Apply a Flat Fee for Sedation Codes

Published by: Melissa Clark, CCS-P on April 17, 2006

A provider that is not an anesthesiologist, such as a pediatrician, should use the new moderate sedation codes (99143 – 99150) to capture the charge for the procedure’s base units. These codes eliminate any need to bill extra units. You should ignore billable units and use new time-based codes instead.

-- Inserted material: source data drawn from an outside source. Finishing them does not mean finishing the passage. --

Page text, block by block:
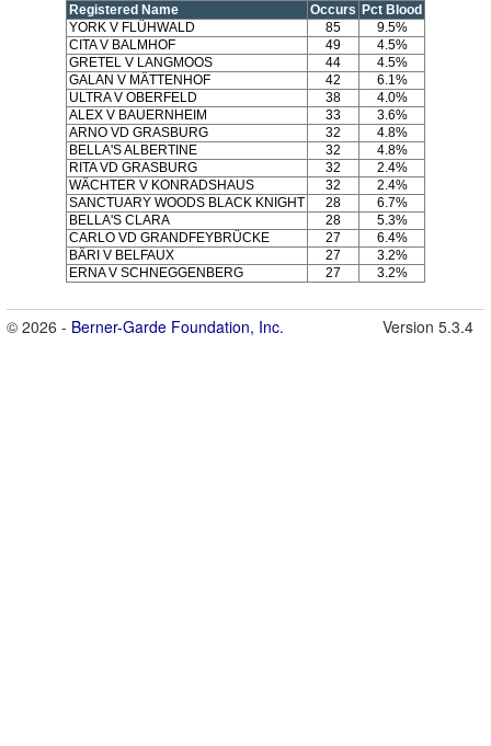
Registered Name Occurs Pct Blood
YORK V FLÜHWALD
85
9.5%
CITA V BALMHOF
49
4.5%
GRETEL V LANGMOOS
44
4.5%
GALAN V MÄTTENHOF
42
6.1%
ULTRA V OBERFELD
38
4.0%
ALEX V BAUERNHEIM
33
3.6%
ARNO VD GRASBURG
32
4.8%
BELLA'S ALBERTINE
32
4.8%
RITA VD GRASBURG
32
2.4%
WÄCHTER V KONRADSHAUS
32
2.4%
SANCTUARY WOODS BLACK KNIGHT
28
6.7%
BELLA'S CLARA
28
5.3%
CARLO VD GRANDFEYBRÜCKE
27
6.4%
BÄRI V BELFAUX
27
3.2%
ERNA V SCHNEGGENBERG
27 3.2%
© 2026 - Berner-Garde Foundation, Inc. Version 5.3.4
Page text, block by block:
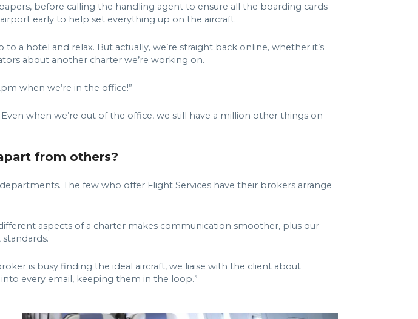
before calling the handling agent to ensure all the boarding cards
early to help set everything up on the aircraft.
a hotel and relax. But actually, we’re straight back online, whether it’s
about another charter we’re working on.
when we’re in the office!”
when we’re out of the office, we still have a million other things on
from others?
The few who offer Flight Services have their brokers arrange
aspects of a charter makes communication smoother, plus our
is busy finding the ideal aircraft, we liaise with the client about
every email, keeping them in the loop.”
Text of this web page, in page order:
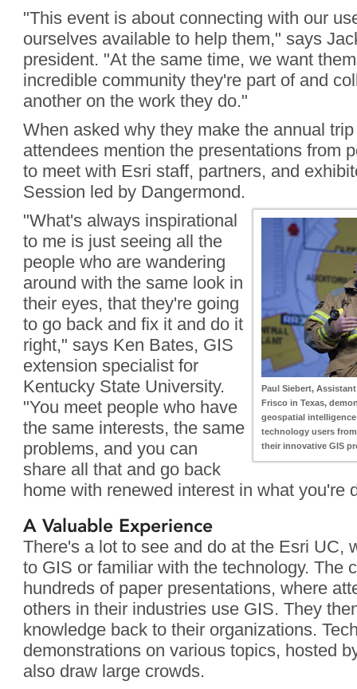
"This event is about connecting with our
ourselves available to help them," says
president. "At the same time, we want
incredible community they're part of and
another on the work they do."
When asked why they make the annual
attendees mention the presentations from
to meet with Esri staff, partners, and
Session led by Dangermond.
Paul Siebert,
Frisco in Texas,
geospatial
technology users
their innovative GIS
"What's always inspirational
to me is just seeing all the
people who are wandering
around with the same look in
their eyes, that they're going
to go back and fix it and do it
right," says Ken Bates, GIS
extension specialist for
Kentucky State University.
"You meet people who have
the same interests, the same
problems, and you can
share all that and go back
home with renewed interest in what you're
A Valuable Experience
There's a lot to see and do at the Esri UC,
to GIS or familiar with the technology. The
hundreds of paper presentations, where
others in their industries use GIS. They
knowledge back to their organizations.
demonstrations on various topics, hosted
also draw large crowds.
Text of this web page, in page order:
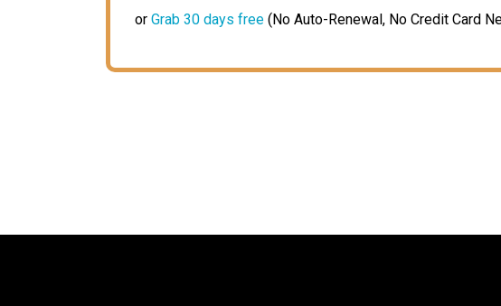
or Grab 30 days free (No Auto-Renewal, No Credit Card
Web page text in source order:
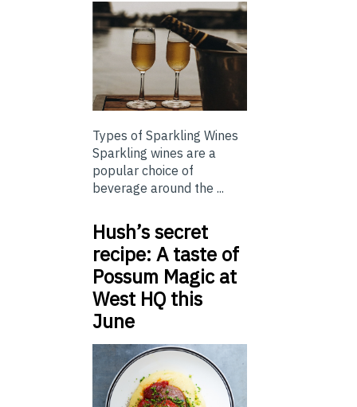
Types of Sparkling Wines
Sparkling wines are a
popular choice of
beverage around the ...
Hush’s secret
recipe: A taste of
Possum Magic at
West HQ this
June
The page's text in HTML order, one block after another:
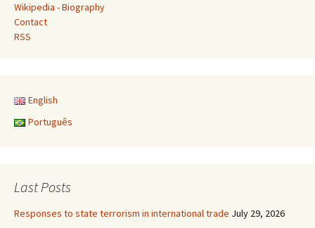
Wikipedia - Biography
Contact
RSS
English
Português
Last Posts
Responses to state terrorism in international trade July 29, 2026
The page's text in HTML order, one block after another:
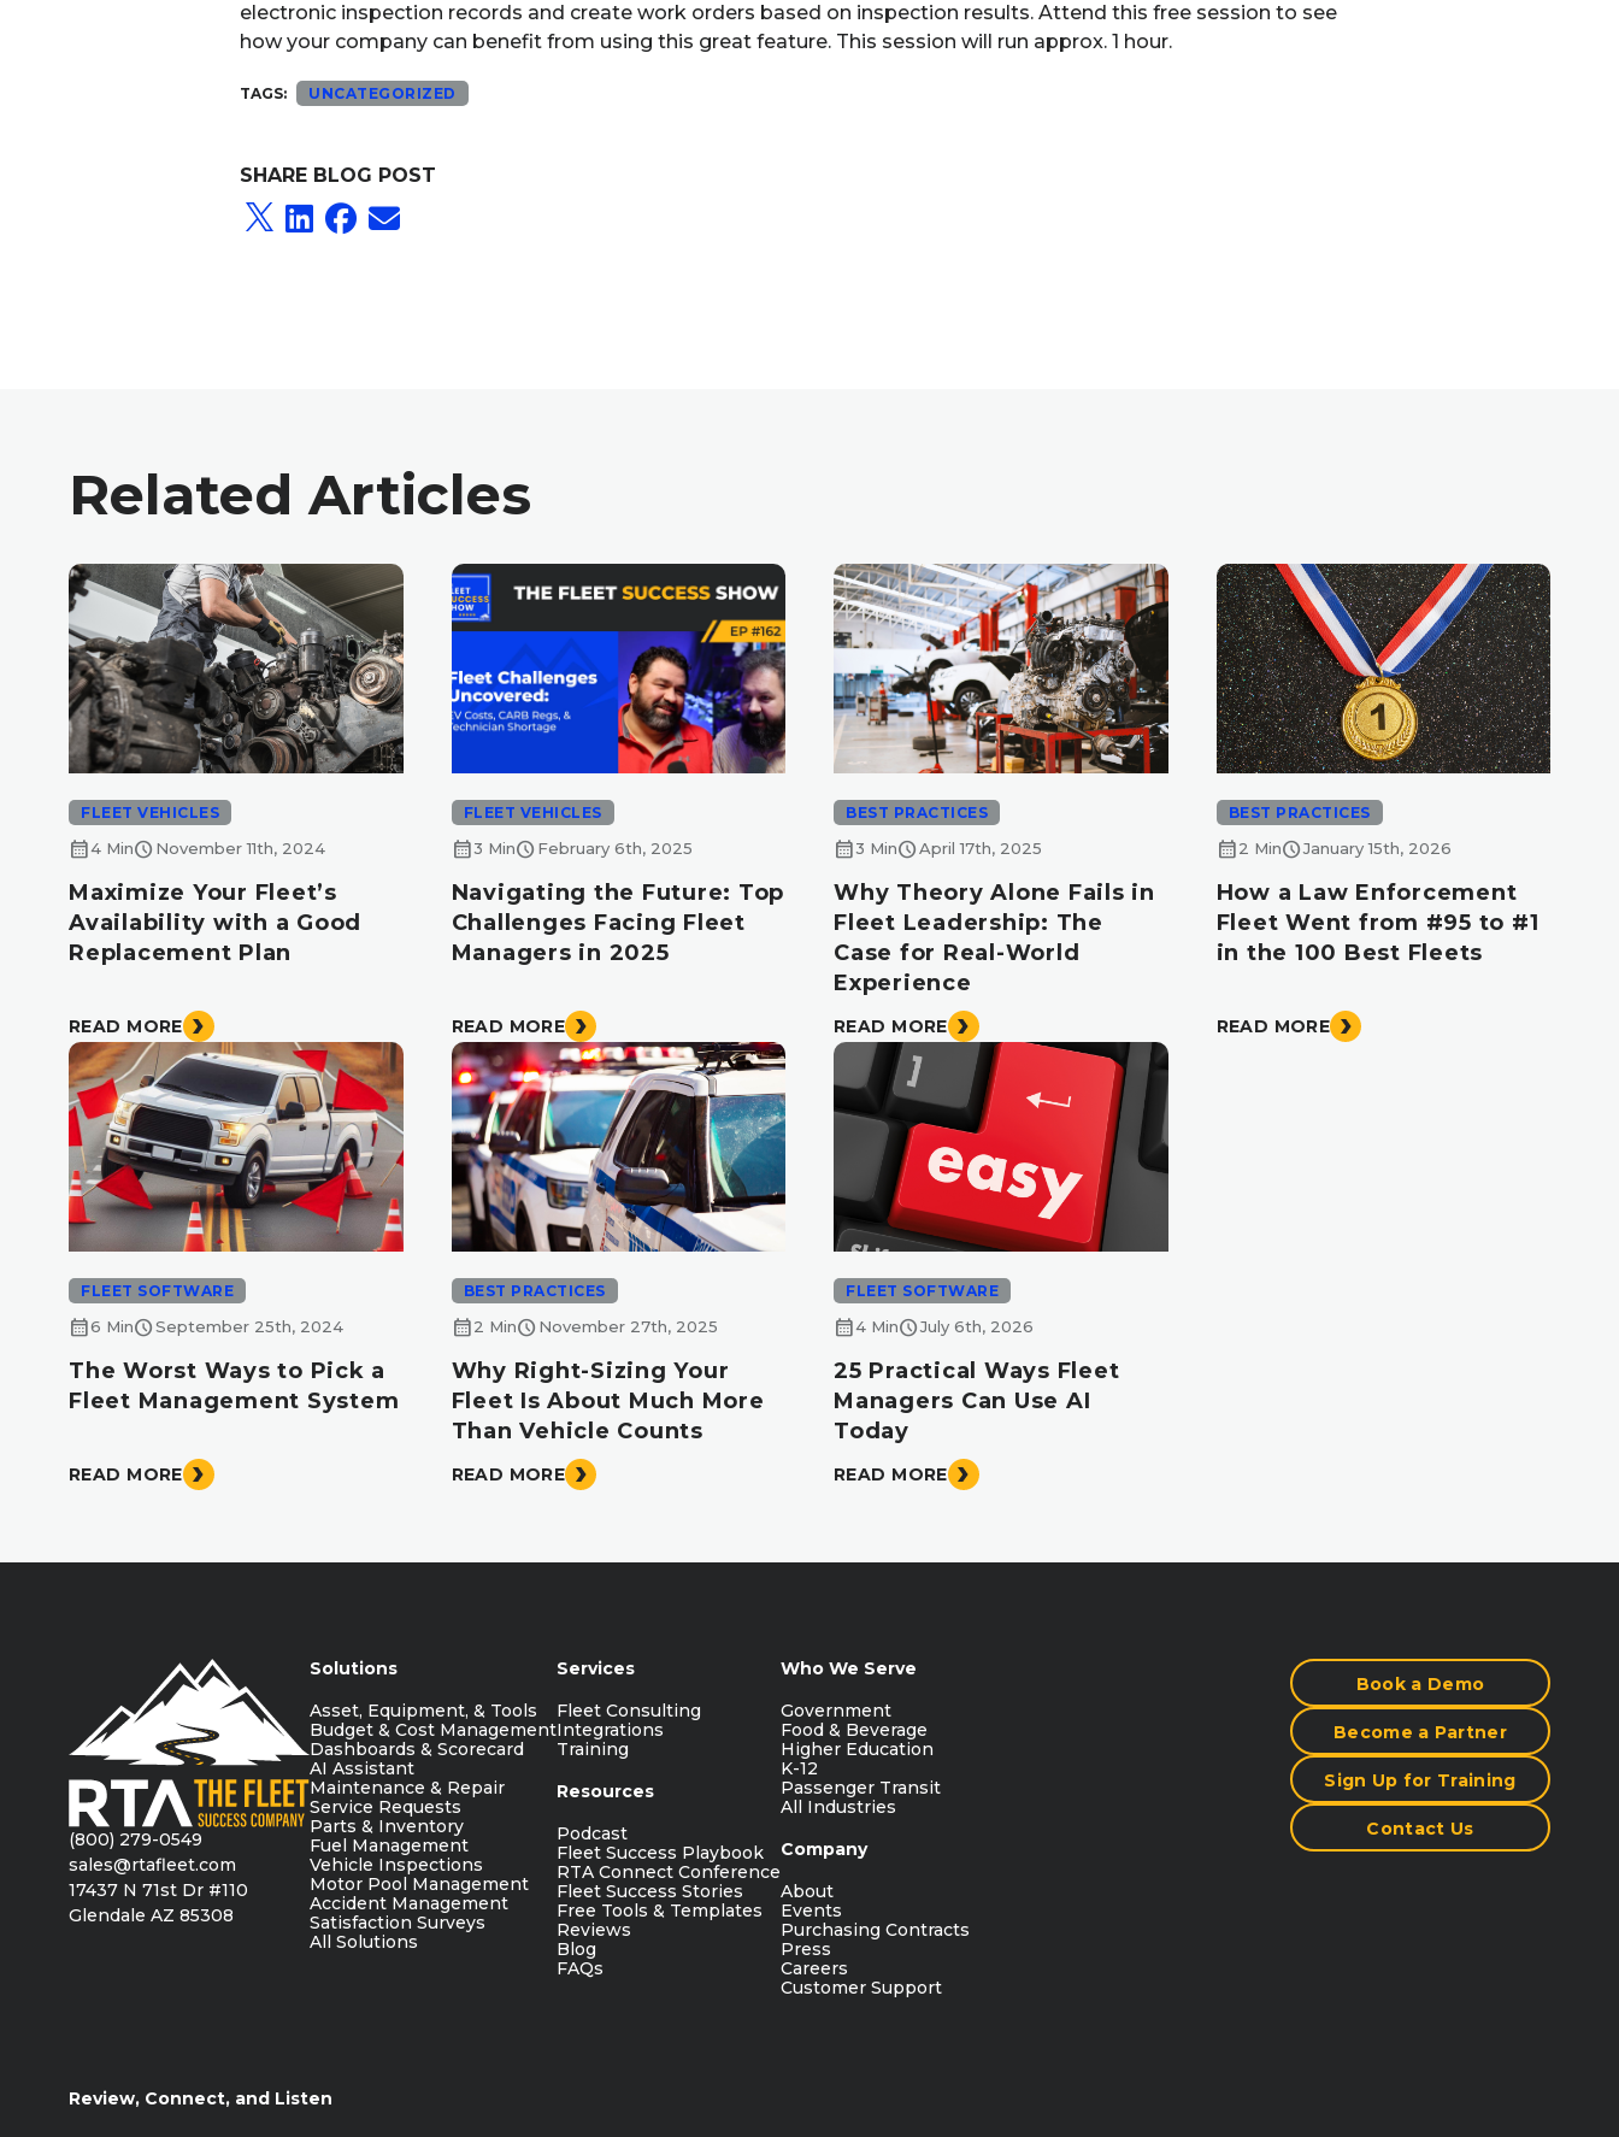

For example, a 4 year old presents for an MRI performed by a radiologist. A pediatrician provides moderate sedation throughout the procedure. The sedation lasts for thirty minutes. Before, you would have coded this sedation by with anesthesia code 01922. Because this procedure has seven base units and 2 time units, you would have billed 01922 x 9. On new 2006 claims, you should use the age specific moderate sedation code that represents the pediatrician’s assistant role, which is 99148. This code is for moderate sedation services other than those described in codes 00100-01999 that are provided by a physician other than the professional who is performing the service that the sedation supports, under five years of age, the first 30 minutes intra-service time. Because this sedation does not go to the thirty-first minute, you should not report the +99149 as well.

Physical status modifiers do not apply to the moderate sedation codes for non anesthesiologists. In the case above, if the patient had a severe systemic disease, you would have previously appended 01922 with P3, to indicate patient’s status. You would bill an additional unit of 01922 for a total of 8 units. You now should simply report 99148.